**Problem description**: Type out each entry exactly as it appears, but keep every image out.

(Records from a data collection)

○ ○ ○

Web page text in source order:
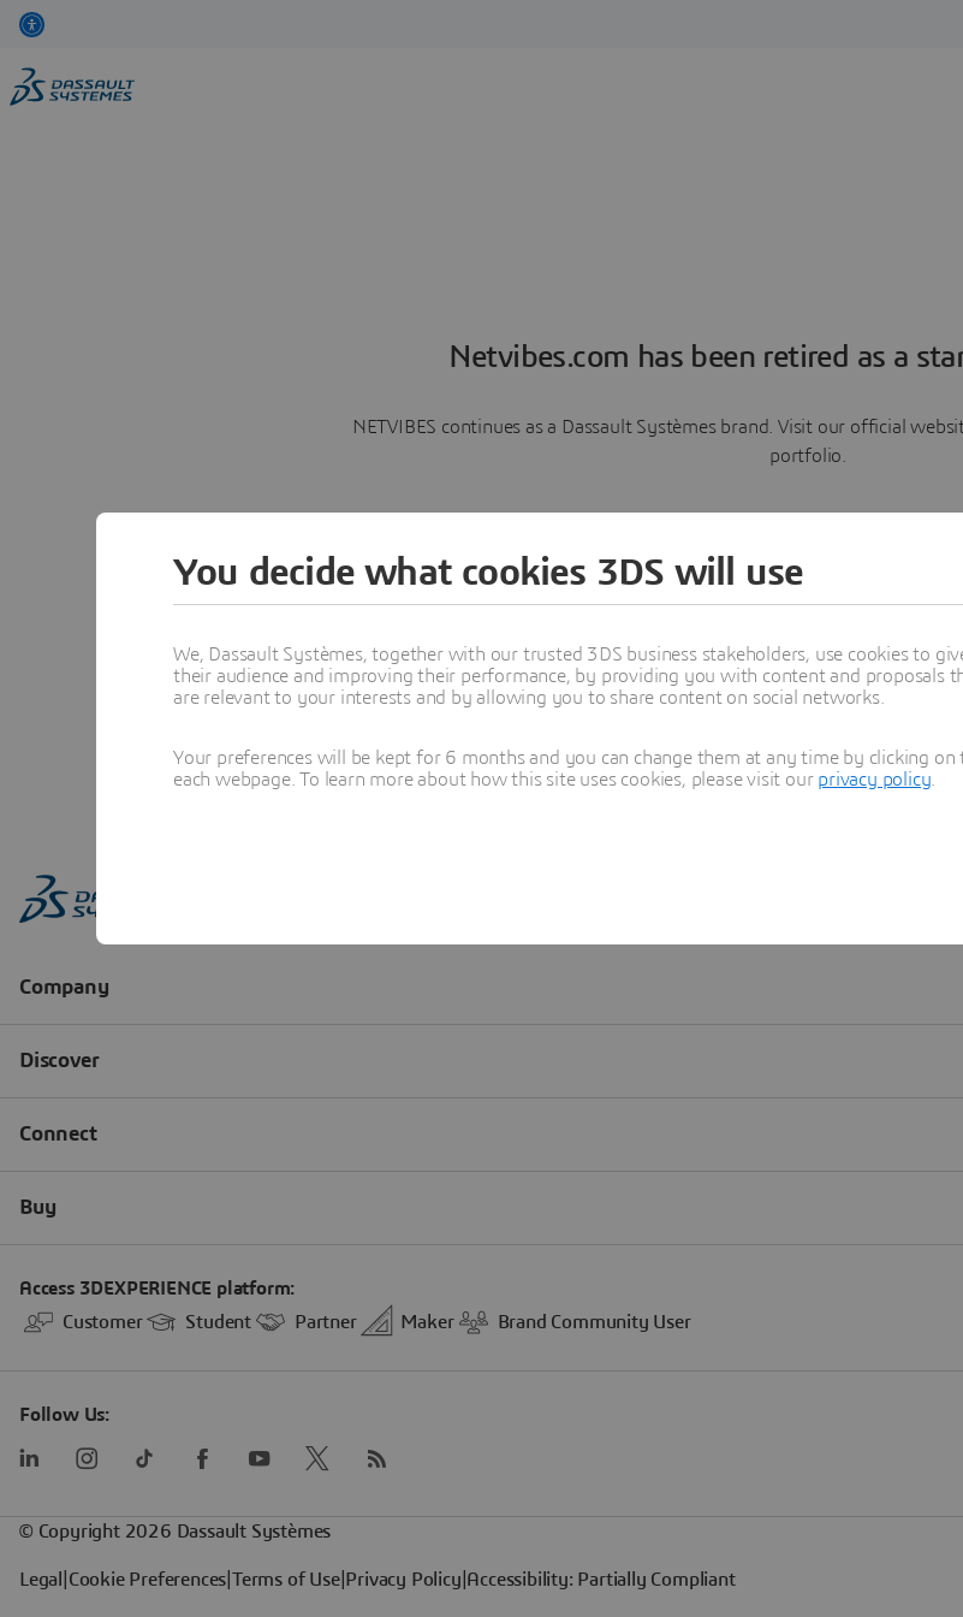
Netvibes.com has been retired as a
NETVIBES continues as a Dassault Systèmes brand. Visit our official
portfolio.
Learn more
You decide what cookies 3DS will use
We, Dassault Systèmes, together with our trusted 3DS business stakeholders, use cookies to
their audience and improving their performance, by providing you with content and proposals
are relevant to your interests and by allowing you to share content on social networks.
Your preferences will be kept for 6 months and you can change them at any time by clicking
each webpage. To learn more about how this site uses cookies, please visit our privacy policy
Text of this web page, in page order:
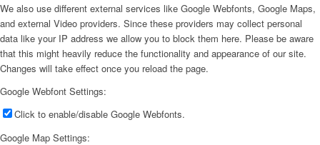
We also use different external services like Google Webfonts, Google Maps,
and external Video providers. Since these providers may collect personal
data like your IP address we allow you to block them here. Please be aware
that this might heavily reduce the functionality and appearance of our site.
Changes will take effect once you reload the page.
Google Webfont Settings:
Click to enable/disable Google Webfonts.
Google Map Settings:

○ ○ ○

**Solution to this problem**:
Web page text in source order:
Netvibes.com has been retired as a
NETVIBES continues as a Dassault Systèmes brand. Visit our official
portfolio.
Learn more
You decide what cookies 3DS will use
We, Dassault Systèmes, together with our trusted 3DS business stakeholders, use cookies to
their audience and improving their performance, by providing you with content and proposals
are relevant to your interests and by allowing you to share content on social networks.
Your preferences will be kept for 6 months and you can change them at any time by clicking
each webpage. To learn more about how this site uses cookies, please visit our privacy policy
Text of this web page, in page order:
We also use different external services like Google Webfonts, Google Maps,
and external Video providers. Since these providers may collect personal
data like your IP address we allow you to block them here. Please be aware
that this might heavily reduce the functionality and appearance of our site.
Changes will take effect once you reload the page.
Google Webfont Settings:
Click to enable/disable Google Webfonts.
Google Map Settings:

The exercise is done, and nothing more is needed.